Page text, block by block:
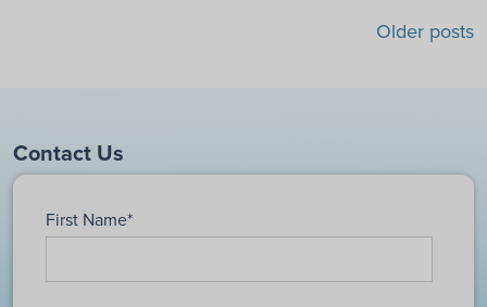
Older posts
Contact Us
First Name*
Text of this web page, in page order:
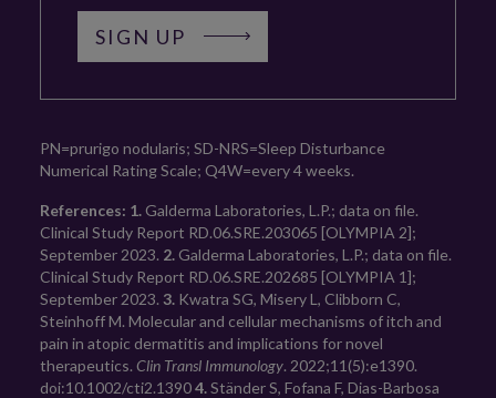
SIGN UP
PN=prurigo nodularis; SD-NRS=Sleep Disturbance
Numerical Rating Scale; Q4W=every 4 weeks.
References: 1. Galderma Laboratories, L.P.; data on file.
Clinical Study Report RD.06.SRE.203065 [OLYMPIA 2];
September 2023. 2. Galderma Laboratories, L.P.; data on file.
Clinical Study Report RD.06.SRE.202685 [OLYMPIA 1];
September 2023. 3. Kwatra SG, Misery L, Clibborn C,
Steinhoff M. Molecular and cellular mechanisms of itch and
pain in atopic dermatitis and implications for novel
therapeutics. Clin Transl Immunology. 2022;11(5):e1390.
doi:10.1002/cti2.1390 4. Ständer S, Fofana F, Dias-Barbosa
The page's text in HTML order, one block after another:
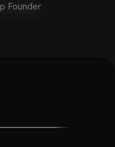
Founder
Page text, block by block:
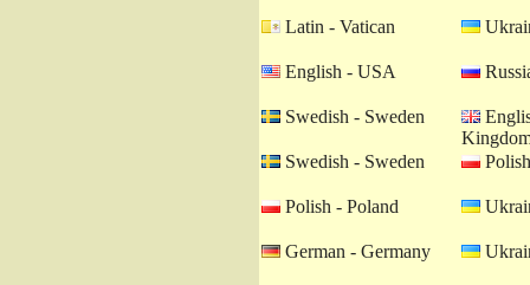
Latin - Vatican
English - USA
Swedish - Sweden
Swedish - Sweden
Polish - Poland
German - Germany
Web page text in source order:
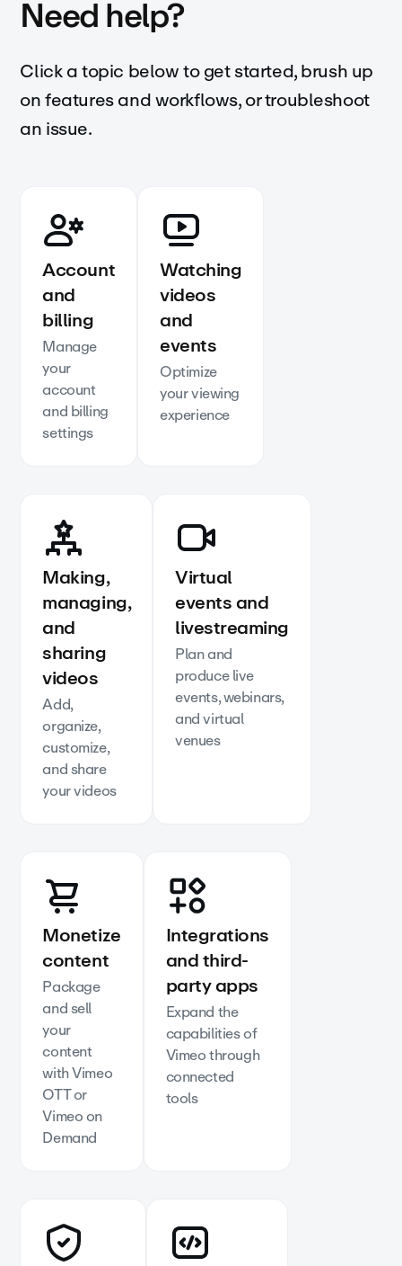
######
Output all the records above again exactly, with the pictures dropped.

▶ _Exercise solution_:
Page text, block by block:
Older posts
Contact Us
First Name*
Text of this web page, in page order:
SIGN UP
PN=prurigo nodularis; SD-NRS=Sleep Disturbance
Numerical Rating Scale; Q4W=every 4 weeks.
References: 1. Galderma Laboratories, L.P.; data on file.
Clinical Study Report RD.06.SRE.203065 [OLYMPIA 2];
September 2023. 2. Galderma Laboratories, L.P.; data on file.
Clinical Study Report RD.06.SRE.202685 [OLYMPIA 1];
September 2023. 3. Kwatra SG, Misery L, Clibborn C,
Steinhoff M. Molecular and cellular mechanisms of itch and
pain in atopic dermatitis and implications for novel
therapeutics. Clin Transl Immunology. 2022;11(5):e1390.
doi:10.1002/cti2.1390 4. Ständer S, Fofana F, Dias-Barbosa
The page's text in HTML order, one block after another:
Founder
Page text, block by block:
Latin - Vatican
English - USA
Swedish - Sweden
Swedish - Sweden
Polish - Poland
German - Germany
Web page text in source order:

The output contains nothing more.